According to Nelson Lee Novick, MD, a clinical professor of dermatology at Mount Sinai School of Medicine and a dermatologist in private practice in New York City, most dermatologists lump patients into one of three broad skin categories — white, Asian and people of color (a broad category that includes African Americans, Hispanics, Native Americans, Indians, Hawaiians and others). There just isn’t enough research yet to make many distinctions that are more precise than that, he told me. But he’s optimistic about the future. “I can foresee a time when we’ll be able to address the differences between, say, Ethiopian skin, Kenyan skin and Nigerian skin,” Dr. Novick said.
If you’re a non-Caucasian, you’ll be happy to know that you have a lower overall risk of getting both serious and nonserious skin conditions, compared with whites, but make sure that you’re aware of the following trends that may affect you — whether you’re Asian or a person of color.

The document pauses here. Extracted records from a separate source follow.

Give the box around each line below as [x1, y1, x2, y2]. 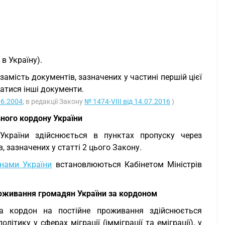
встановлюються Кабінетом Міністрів [52, 160, 202, 169]
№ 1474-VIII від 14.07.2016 [84, 97, 170, 105]
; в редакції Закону [23, 97, 84, 105]
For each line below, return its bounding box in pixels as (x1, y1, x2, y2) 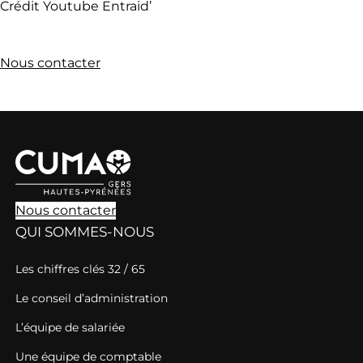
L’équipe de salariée (15, 319, 125, 335)
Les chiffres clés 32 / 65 (15, 261, 145, 276)
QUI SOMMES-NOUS (15, 223, 154, 240)
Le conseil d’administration (15, 290, 168, 305)
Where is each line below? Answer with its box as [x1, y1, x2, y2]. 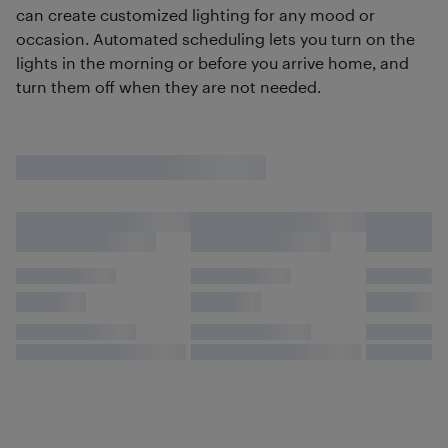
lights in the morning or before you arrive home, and [16, 53, 409, 72]
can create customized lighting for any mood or [16, 5, 375, 24]
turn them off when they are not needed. [16, 77, 321, 96]
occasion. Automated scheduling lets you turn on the [16, 29, 415, 48]
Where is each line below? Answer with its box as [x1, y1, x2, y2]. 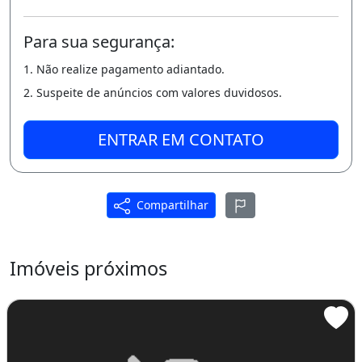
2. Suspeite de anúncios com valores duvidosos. [23, 84, 282, 100]
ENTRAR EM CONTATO [98, 128, 264, 150]
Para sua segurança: [23, 30, 175, 53]
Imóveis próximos [10, 255, 167, 281]
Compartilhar [136, 196, 208, 213]
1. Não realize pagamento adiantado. [23, 61, 225, 77]
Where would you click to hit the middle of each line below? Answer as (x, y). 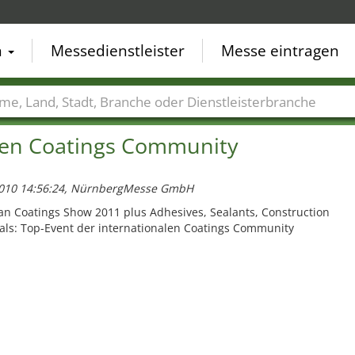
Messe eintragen (280, 51)
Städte (59, 125)
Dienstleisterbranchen (236, 125)
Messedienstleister (118, 51)
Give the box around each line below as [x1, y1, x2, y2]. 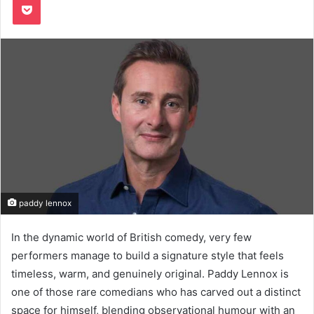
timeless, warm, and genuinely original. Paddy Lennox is [11, 266, 289, 280]
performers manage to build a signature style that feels [11, 248, 284, 262]
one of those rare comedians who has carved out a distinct [11, 285, 301, 299]
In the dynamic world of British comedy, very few [11, 230, 252, 244]
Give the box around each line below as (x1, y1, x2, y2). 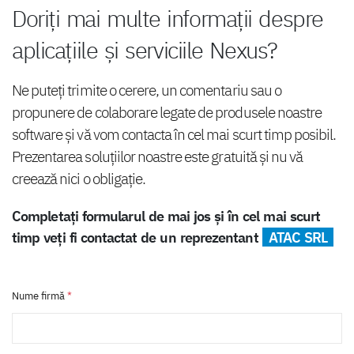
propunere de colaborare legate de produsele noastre (12, 102, 322, 122)
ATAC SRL (268, 228, 328, 247)
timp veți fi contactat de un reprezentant (12, 228, 262, 247)
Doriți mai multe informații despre (12, 4, 323, 34)
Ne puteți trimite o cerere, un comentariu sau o (12, 80, 281, 100)
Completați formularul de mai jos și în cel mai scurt (12, 206, 321, 226)
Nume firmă (12, 289, 67, 303)
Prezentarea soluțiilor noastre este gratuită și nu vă (12, 146, 303, 167)
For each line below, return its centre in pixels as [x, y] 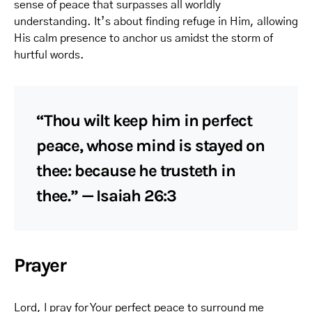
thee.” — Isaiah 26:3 [107, 196]
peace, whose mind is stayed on [150, 146]
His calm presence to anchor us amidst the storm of [143, 38]
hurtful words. [49, 55]
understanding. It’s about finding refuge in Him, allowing [156, 22]
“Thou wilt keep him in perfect [144, 120]
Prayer [40, 265]
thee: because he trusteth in [136, 171]
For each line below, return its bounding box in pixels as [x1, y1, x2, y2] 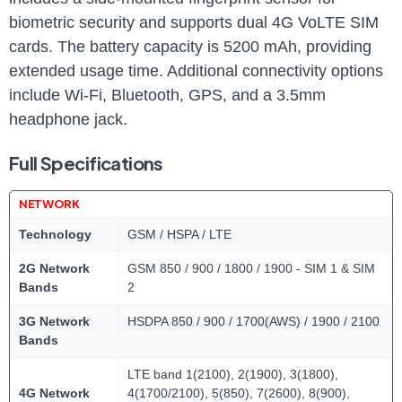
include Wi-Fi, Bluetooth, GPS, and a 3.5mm [9, 86, 326, 105]
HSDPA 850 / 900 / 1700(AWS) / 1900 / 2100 [127, 314, 380, 329]
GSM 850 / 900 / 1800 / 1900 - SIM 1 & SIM [127, 261, 375, 276]
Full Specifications [9, 152, 163, 175]
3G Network [19, 314, 90, 329]
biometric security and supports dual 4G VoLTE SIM [9, 13, 379, 32]
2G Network [19, 261, 90, 276]
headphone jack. [9, 110, 127, 129]
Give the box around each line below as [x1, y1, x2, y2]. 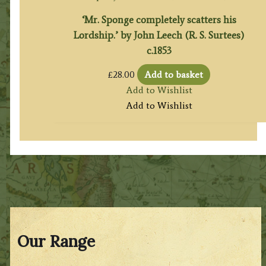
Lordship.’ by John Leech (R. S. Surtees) [74, 29, 245, 42]
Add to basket [144, 68, 203, 80]
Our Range [17, 232, 96, 252]
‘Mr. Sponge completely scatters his [81, 14, 236, 26]
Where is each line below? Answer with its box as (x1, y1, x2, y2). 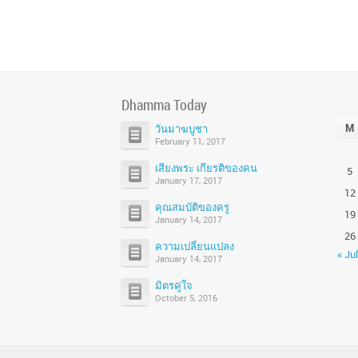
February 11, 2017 (155, 135, 225, 147)
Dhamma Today (121, 95, 207, 114)
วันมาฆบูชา (155, 121, 208, 136)
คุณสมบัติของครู (155, 200, 229, 214)
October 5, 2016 (155, 292, 217, 304)
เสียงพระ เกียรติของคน (155, 161, 257, 175)
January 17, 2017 (155, 174, 222, 186)
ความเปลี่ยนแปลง (155, 239, 234, 253)
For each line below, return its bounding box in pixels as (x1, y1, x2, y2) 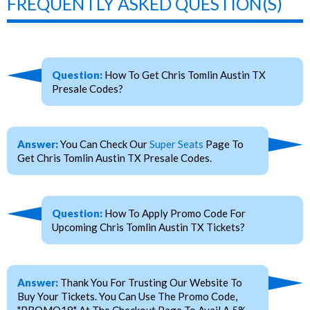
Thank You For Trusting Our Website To (58, 276, 242, 289)
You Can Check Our (58, 138, 149, 151)
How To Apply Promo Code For (102, 207, 246, 220)
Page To (203, 138, 244, 151)
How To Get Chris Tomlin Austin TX (102, 69, 266, 82)
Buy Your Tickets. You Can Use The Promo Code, (17, 290, 237, 303)
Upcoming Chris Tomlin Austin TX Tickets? (52, 221, 245, 234)
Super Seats (149, 138, 203, 151)
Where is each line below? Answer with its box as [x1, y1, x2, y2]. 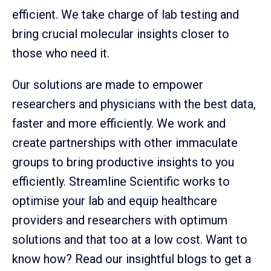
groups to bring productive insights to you [12, 155, 234, 170]
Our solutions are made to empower [12, 77, 203, 93]
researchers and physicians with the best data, [12, 97, 256, 112]
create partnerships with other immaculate [12, 135, 238, 151]
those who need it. [12, 46, 109, 61]
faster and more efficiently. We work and [12, 116, 226, 131]
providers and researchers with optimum [12, 213, 227, 228]
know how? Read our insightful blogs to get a [12, 252, 251, 267]
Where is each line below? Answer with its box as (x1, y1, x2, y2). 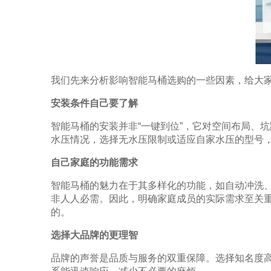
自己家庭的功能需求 (51, 157, 138, 168)
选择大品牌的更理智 (51, 229, 138, 240)
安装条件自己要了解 (51, 97, 138, 108)
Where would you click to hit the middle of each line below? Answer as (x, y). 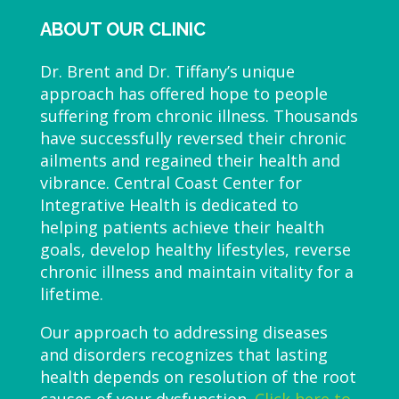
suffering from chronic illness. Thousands (199, 115)
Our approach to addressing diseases (183, 332)
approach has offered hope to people (183, 93)
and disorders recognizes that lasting (183, 354)
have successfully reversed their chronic (193, 138)
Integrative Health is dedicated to (169, 204)
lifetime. (71, 293)
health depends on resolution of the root (198, 376)
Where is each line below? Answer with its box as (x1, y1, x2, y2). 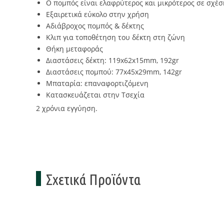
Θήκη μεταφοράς (46, 44, 103, 53)
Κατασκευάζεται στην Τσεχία (46, 90, 144, 99)
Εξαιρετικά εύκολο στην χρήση (46, 9, 149, 19)
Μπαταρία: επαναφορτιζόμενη (46, 78, 148, 88)
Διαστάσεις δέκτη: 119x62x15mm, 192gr (46, 55, 179, 65)
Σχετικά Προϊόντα (46, 171, 140, 188)
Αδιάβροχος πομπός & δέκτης (46, 21, 144, 30)
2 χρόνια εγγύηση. (36, 103, 97, 113)

  • You’re at higher risk for certain types of skin cancer. Doctors aren’t sure why, but squamous cell carcinoma is the most common skin cancer in African Americans and Indians and, unlike in people with lighter skin, it tends to occur at sites where the skin has already been traumatized — in other words, in places where there’s already a scar. So if you’re a person of color, give extra scrutiny to skin that is scarred or has been otherwise damaged in the past. On the other hand, basal cell skin cancer (symptoms include waxy or pearly bumps, raised spots, nonhealing sores, color changes and flakiness) is the most common form of skin cancer in Hispanics, Chinese and Japanese and is the second most common skin malignancy in African Americans and Indians.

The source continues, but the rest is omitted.